What to do> The whole listing, exactly as given: write it out, leaving out each image.

-- Opening Marker --

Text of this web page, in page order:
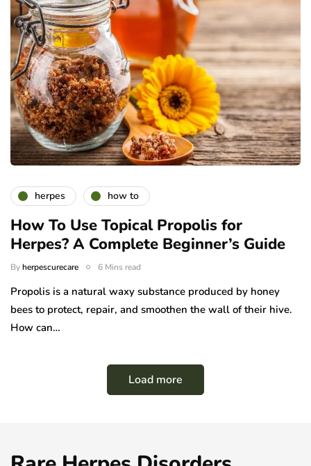
herpes how to
How To Use Topical Propolis for
Herpes? A Complete Beginner’s Guide
Byherpescurecare 6 Mins read
Propolis is a natural waxy substance produced by honey
bees to protect, repair, and smoothen the wall of their hive.
How can…
Load more
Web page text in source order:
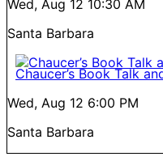
Wed, Aug 12 10:30 AM
Santa Barbara
Chaucer’s Book Talk
Wed, Aug 12 6:00 PM
Santa Barbara
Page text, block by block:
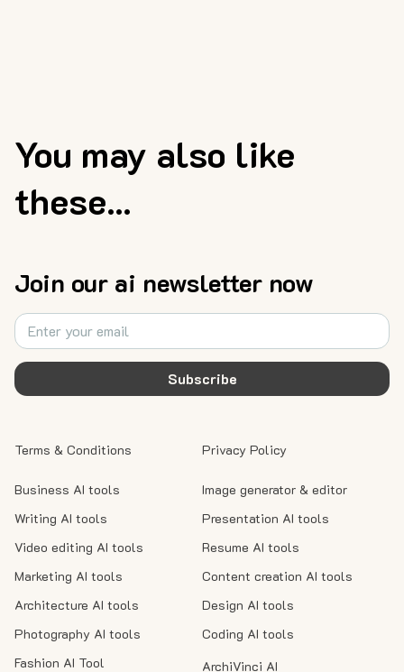
You may also like
these...
Join our ai newsletter now
Subscribe
Business AI tools
Writing AI tools
Video editing AI tools
Marketing AI tools
Architecture AI tools
Photography AI tools
Fashion AI Tool
Image generator & editor
Presentation AI tools
Resume AI tools
Content creation AI tools
Design AI tools
Coding AI tools
ArchiVinci AI
Privacy Policy
Terms & Conditions
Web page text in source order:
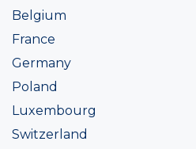
Belgium
France
Germany
Poland
Luxembourg
Switzerland
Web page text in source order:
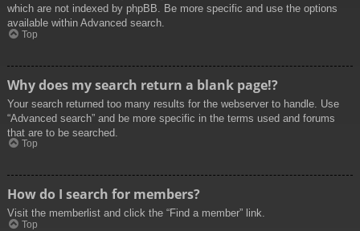
which are not indexed by phpBB. Be more specific and use the options
available within Advanced search.
Top
Why does my search return a blank page!?
Your search returned too many results for the webserver to handle. Use
“Advanced search” and be more specific in the terms used and forums
that are to be searched.
Top
How do I search for members?
Visit the memberlist and click the “Find a member” link.
Top
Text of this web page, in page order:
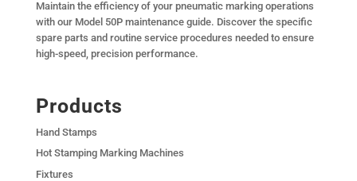
Maintain the efficiency of your pneumatic marking operations
with our Model 50P maintenance guide. Discover the specific
spare parts and routine service procedures needed to ensure
high-speed, precision performance.
Products
Hand Stamps
Hot Stamping Marking Machines
Fixtures
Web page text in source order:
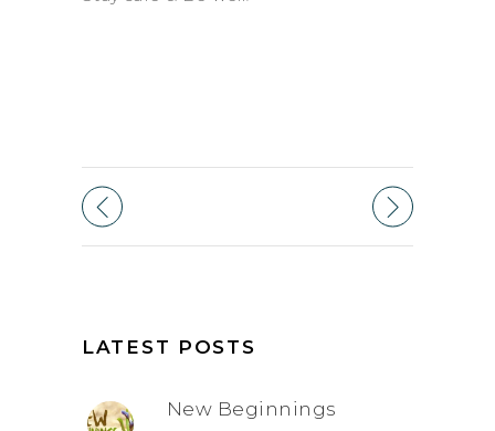
LATEST POSTS
New Beginnings
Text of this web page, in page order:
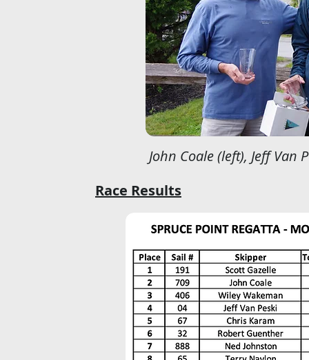
John Coale (left), Jeff Van
Race Results
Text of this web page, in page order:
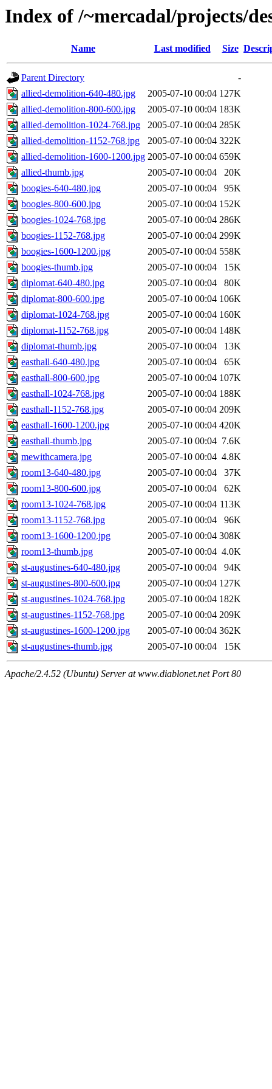
Index of /~mercadal/projects/
Name Last modified Size
Parent Directory
-
allied-demolition-640-480.jpg
2005-07-10 00:04 127K
allied-demolition-800-600.jpg
2005-07-10 00:04 183K
allied-demolition-1024-768.jpg
2005-07-10 00:04 285K
allied-demolition-1152-768.jpg
2005-07-10 00:04 322K
allied-demolition-1600-1200.jpg 2005-07-10 00:04 659K
allied-thumb.jpg
2005-07-10 00:04
20K
boogies-640-480.jpg
2005-07-10 00:04
95K
boogies-800-600.jpg
2005-07-10 00:04 152K
boogies-1024-768.jpg
2005-07-10 00:04 286K
boogies-1152-768.jpg
2005-07-10 00:04 299K
boogies-1600-1200.jpg
2005-07-10 00:04 558K
boogies-thumb.jpg
2005-07-10 00:04
15K
diplomat-640-480.jpg
2005-07-10 00:04
80K
diplomat-800-600.jpg
2005-07-10 00:04 106K
diplomat-1024-768.jpg
2005-07-10 00:04 160K
diplomat-1152-768.jpg
2005-07-10 00:04 148K
diplomat-thumb.jpg
2005-07-10 00:04
13K
easthall-640-480.jpg
2005-07-10 00:04
65K
easthall-800-600.jpg
2005-07-10 00:04 107K
easthall-1024-768.jpg
2005-07-10 00:04 188K
easthall-1152-768.jpg
2005-07-10 00:04 209K
easthall-1600-1200.jpg
2005-07-10 00:04 420K
easthall-thumb.jpg
2005-07-10 00:04 7.6K
mewithcamera.jpg
2005-07-10 00:04 4.8K
room13-640-480.jpg
2005-07-10 00:04
37K
room13-800-600.jpg
2005-07-10 00:04
62K
room13-1024-768.jpg
2005-07-10 00:04 113K
room13-1152-768.jpg
2005-07-10 00:04
96K
room13-1600-1200.jpg
2005-07-10 00:04 308K
room13-thumb.jpg
2005-07-10 00:04 4.0K
st-augustines-640-480.jpg
2005-07-10 00:04
94K
st-augustines-800-600.jpg
2005-07-10 00:04 127K
st-augustines-1024-768.jpg
2005-07-10 00:04 182K
st-augustines-1152-768.jpg
2005-07-10 00:04 209K
st-augustines-1600-1200.jpg
2005-07-10 00:04 362K
st-augustines-thumb.jpg
2005-07-10 00:04 15K
Apache/2.4.52 (Ubuntu) Server at www.diablonet.net Port 80
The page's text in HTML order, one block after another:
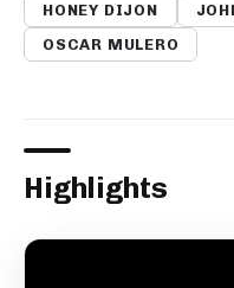
HONEY DIJON
OSCAR MULERO
Highlights
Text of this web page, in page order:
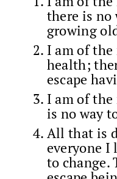
there is no
growing
I am of
health;
escape
I am of
is no way
All that is
everyone I
to change.
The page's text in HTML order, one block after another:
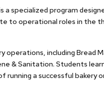
a specialized program
to operational roles in the
including Bread
& Sanitation. Students
running a successful
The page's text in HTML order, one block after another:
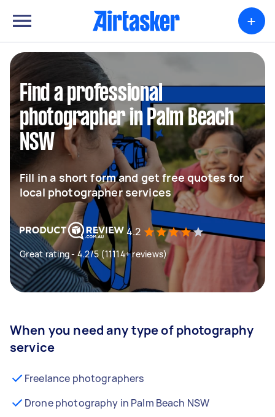
+
Find a professional
photographer in Palm Beach
NSW
Fill in a short form and get free quotes for
local photographer services
4.2
Great rating - 4.2/5 (11114+ reviews)
When you need any type of photography
service
Freelance photographers
Drone photography in Palm Beach NSW
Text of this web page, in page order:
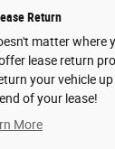
Return
matter where
lease return
your vehicle
of your lease!
More
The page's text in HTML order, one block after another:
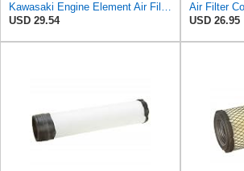
Kawasaki Engine Element Air Filter Base 11013-0763 New OEM
USD 29.54
USD 26.95
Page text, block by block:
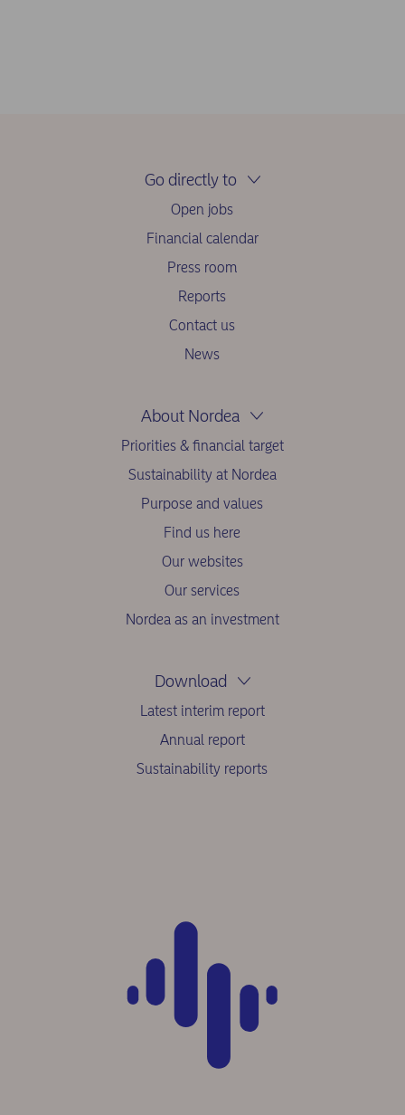
Go directly to
Open jobs
Financial calendar
Press room
Reports
Contact us
News
About Nordea
Priorities & financial target
Sustainability at Nordea
Purpose and values
Find us here
Our websites
Our services
Nordea as an investment
Download
Latest interim report
Annual report
Sustainability reports
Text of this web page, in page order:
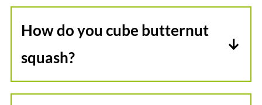
How do you cube butternut
squash?
First, remove the ends. Then,
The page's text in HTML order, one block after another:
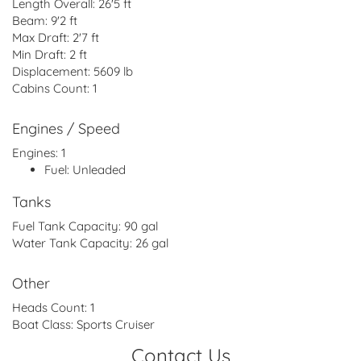
Length Overall: 26'5 ft
Beam: 9'2 ft
Max Draft: 2'7 ft
Min Draft: 2 ft
Displacement: 5609 lb
Cabins Count: 1
Engines / Speed
Engines: 1
Fuel: Unleaded
Tanks
Fuel Tank Capacity: 90 gal
Water Tank Capacity: 26 gal
Other
Heads Count: 1
Boat Class: Sports Cruiser
Contact Us
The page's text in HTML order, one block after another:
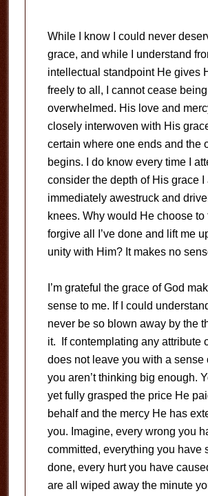
While I know I could never
grace, and while I understand
intellectual standpoint He gives
freely to all, I cannot cease being
overwhelmed. His love and
closely interwoven with His
certain where one ends and the
begins. I do know every time I
consider the depth of His grace I
immediately awestruck and
knees. Why would He choose to
forgive all I’ve done and lift me
unity with Him? It makes no
I’m grateful the grace of God
sense to me. If I could
never be so blown away by the
it. If contemplating any attribute
does not leave you with a sense
you aren’t thinking big enough.
yet fully grasped the price He
behalf and the mercy He has
you. Imagine, every wrong you
committed, everything you have
done, every hurt you have
are all wiped away the minute
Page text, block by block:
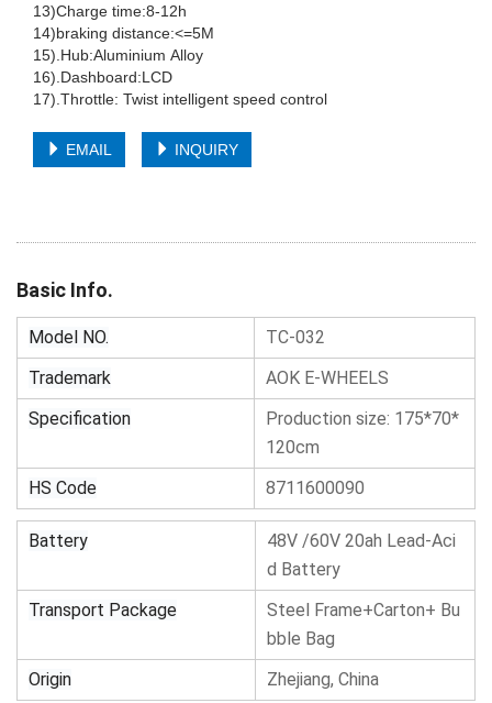
13)Charge time:8-12h
14)braking distance:<=5M
15).Hub:Aluminium Alloy
16).Dashboard:LCD
17).Throttle: Twist intelligent speed control
EMAIL INQUIRY
Basic Info.
Model NO.
TC-032
Trademark
AOK E-WHEELS
Specification
Production size: 175*70*
120cm
HS Code
8711600090
Battery
48V /60V 20ah Lead-Aci
d Battery
Transport Package
Steel Frame+Carton+ Bu
bble Bag
Origin
Zhejiang, China

-- Closing Marker --

Exercise answer>
Text of this web page, in page order:
herpes how to
How To Use Topical Propolis for
Herpes? A Complete Beginner’s Guide
Byherpescurecare 6 Mins read
Propolis is a natural waxy substance produced by honey
bees to protect, repair, and smoothen the wall of their hive.
How can…
Load more
Web page text in source order:
Wed, Aug 12 10:30 AM
Santa Barbara
Chaucer’s Book Talk
Wed, Aug 12 6:00 PM
Santa Barbara
Page text, block by block:
You may also like
these...
Join our ai newsletter now
Subscribe
Business AI tools
Writing AI tools
Video editing AI tools
Marketing AI tools
Architecture AI tools
Photography AI tools
Fashion AI Tool
Image generator & editor
Presentation AI tools
Resume AI tools
Content creation AI tools
Design AI tools
Coding AI tools
ArchiVinci AI
Privacy Policy
Terms & Conditions
Web page text in source order:
Belgium
France
Germany
Poland
Luxembourg
Switzerland
Web page text in source order:
which are not indexed by phpBB. Be more specific and use the options
available within Advanced search.
Top
Why does my search return a blank page!?
Your search returned too many results for the webserver to handle. Use
“Advanced search” and be more specific in the terms used and forums
that are to be searched.
Top
How do I search for members?
Visit the memberlist and click the “Find a member” link.
Top
Text of this web page, in page order:
Maintain the efficiency of your pneumatic marking operations
with our Model 50P maintenance guide. Discover the specific
spare parts and routine service procedures needed to ensure
high-speed, precision performance.
Products
Hand Stamps
Hot Stamping Marking Machines
Fixtures
Web page text in source order:
LATEST POSTS
New Beginnings
Text of this web page, in page order:
John Coale (left), Jeff Van
Race Results
Text of this web page, in page order:
Index of /~mercadal/projects/
Name Last modified Size
Parent Directory
-
allied-demolition-640-480.jpg
2005-07-10 00:04 127K
allied-demolition-800-600.jpg
2005-07-10 00:04 183K
allied-demolition-1024-768.jpg
2005-07-10 00:04 285K
allied-demolition-1152-768.jpg
2005-07-10 00:04 322K
allied-demolition-1600-1200.jpg 2005-07-10 00:04 659K
allied-thumb.jpg
2005-07-10 00:04
20K
boogies-640-480.jpg
2005-07-10 00:04
95K
boogies-800-600.jpg
2005-07-10 00:04 152K
boogies-1024-768.jpg
2005-07-10 00:04 286K
boogies-1152-768.jpg
2005-07-10 00:04 299K
boogies-1600-1200.jpg
2005-07-10 00:04 558K
boogies-thumb.jpg
2005-07-10 00:04
15K
diplomat-640-480.jpg
2005-07-10 00:04
80K
diplomat-800-600.jpg
2005-07-10 00:04 106K
diplomat-1024-768.jpg
2005-07-10 00:04 160K
diplomat-1152-768.jpg
2005-07-10 00:04 148K
diplomat-thumb.jpg
2005-07-10 00:04
13K
easthall-640-480.jpg
2005-07-10 00:04
65K
easthall-800-600.jpg
2005-07-10 00:04 107K
easthall-1024-768.jpg
2005-07-10 00:04 188K
easthall-1152-768.jpg
2005-07-10 00:04 209K
easthall-1600-1200.jpg
2005-07-10 00:04 420K
easthall-thumb.jpg
2005-07-10 00:04 7.6K
mewithcamera.jpg
2005-07-10 00:04 4.8K
room13-640-480.jpg
2005-07-10 00:04
37K
room13-800-600.jpg
2005-07-10 00:04
62K
room13-1024-768.jpg
2005-07-10 00:04 113K
room13-1152-768.jpg
2005-07-10 00:04
96K
room13-1600-1200.jpg
2005-07-10 00:04 308K
room13-thumb.jpg
2005-07-10 00:04 4.0K
st-augustines-640-480.jpg
2005-07-10 00:04
94K
st-augustines-800-600.jpg
2005-07-10 00:04 127K
st-augustines-1024-768.jpg
2005-07-10 00:04 182K
st-augustines-1152-768.jpg
2005-07-10 00:04 209K
st-augustines-1600-1200.jpg
2005-07-10 00:04 362K
st-augustines-thumb.jpg
2005-07-10 00:04 15K
Apache/2.4.52 (Ubuntu) Server at www.diablonet.net Port 80
The page's text in HTML order, one block after another:
HONEY DIJON
OSCAR MULERO
Highlights
Text of this web page, in page order:
there is no
growing
I am of
health;
escape
I am of
is no way
All that is
everyone I
to change.
The page's text in HTML order, one block after another:
a specialized program
to operational roles in the
including Bread
& Sanitation. Students
running a successful
The page's text in HTML order, one block after another:
+
Find a professional
photographer in Palm Beach
NSW
Fill in a short form and get free quotes for
local photographer services
4.2
Great rating - 4.2/5 (11114+ reviews)
When you need any type of photography
service
Freelance photographers
Drone photography in Palm Beach NSW
Text of this web page, in page order:
Return
matter where
lease return
your vehicle
of your lease!
More
The page's text in HTML order, one block after another:
Kawasaki Engine Element Air Filter Base 11013-0763 New OEM
USD 29.54
USD 26.95
Page text, block by block:
Go directly to
Open jobs
Financial calendar
Press room
Reports
Contact us
News
About Nordea
Priorities & financial target
Sustainability at Nordea
Purpose and values
Find us here
Our websites
Our services
Nordea as an investment
Download
Latest interim report
Annual report
Sustainability reports
Text of this web page, in page order:
How do you cube butternut
squash?
First, remove the ends. Then,
The page's text in HTML order, one block after another:
Length Overall: 26'5 ft
Beam: 9'2 ft
Max Draft: 2'7 ft
Min Draft: 2 ft
Displacement: 5609 lb
Cabins Count: 1
Engines / Speed
Engines: 1
Fuel: Unleaded
Tanks
Fuel Tank Capacity: 90 gal
Water Tank Capacity: 26 gal
Other
Heads Count: 1
Boat Class: Sports Cruiser
Contact Us
The page's text in HTML order, one block after another:
While I know I could never
grace, and while I understand
intellectual standpoint He gives
freely to all, I cannot cease being
overwhelmed. His love and
closely interwoven with His
certain where one ends and the
begins. I do know every time I
consider the depth of His grace I
immediately awestruck and
knees. Why would He choose to
forgive all I’ve done and lift me
unity with Him? It makes no
I’m grateful the grace of God
sense to me. If I could
never be so blown away by the
it. If contemplating any attribute
does not leave you with a sense
you aren’t thinking big enough.
yet fully grasped the price He
behalf and the mercy He has
you. Imagine, every wrong you
committed, everything you have
done, every hurt you have
are all wiped away the minute
Page text, block by block:
13)Charge time:8-12h
14)braking distance:<=5M
15).Hub:Aluminium Alloy
16).Dashboard:LCD
17).Throttle: Twist intelligent speed control
EMAIL INQUIRY
Basic Info.
Model NO.
TC-032
Trademark
AOK E-WHEELS
Specification
Production size: 175*70*
120cm
HS Code
8711600090
Battery
48V /60V 20ah Lead-Aci
d Battery
Transport Package
Steel Frame+Carton+ Bu
bble Bag
Origin
Zhejiang, China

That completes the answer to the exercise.